» Problem
Search the material below for the word "PATH". Copy every line that has it.

┄┄┄┄┄┄┄┄┄┄

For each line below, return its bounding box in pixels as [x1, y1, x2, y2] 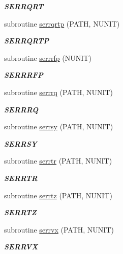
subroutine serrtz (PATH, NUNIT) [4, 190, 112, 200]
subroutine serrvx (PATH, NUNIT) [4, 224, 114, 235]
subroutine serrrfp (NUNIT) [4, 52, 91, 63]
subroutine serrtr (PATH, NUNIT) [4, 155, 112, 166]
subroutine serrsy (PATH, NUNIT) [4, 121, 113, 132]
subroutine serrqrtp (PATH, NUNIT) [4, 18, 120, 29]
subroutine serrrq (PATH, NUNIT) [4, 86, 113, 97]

┄┄┄┄┄┄┄┄┄┄

» Answer to the exercise
subroutine serrtz (PATH, NUNIT) [4, 190, 112, 200]
subroutine serrvx (PATH, NUNIT) [4, 224, 114, 235]
subroutine serrtr (PATH, NUNIT) [4, 155, 112, 166]
subroutine serrsy (PATH, NUNIT) [4, 121, 113, 132]
subroutine serrqrtp (PATH, NUNIT) [4, 18, 120, 29]
subroutine serrrq (PATH, NUNIT) [4, 86, 113, 97]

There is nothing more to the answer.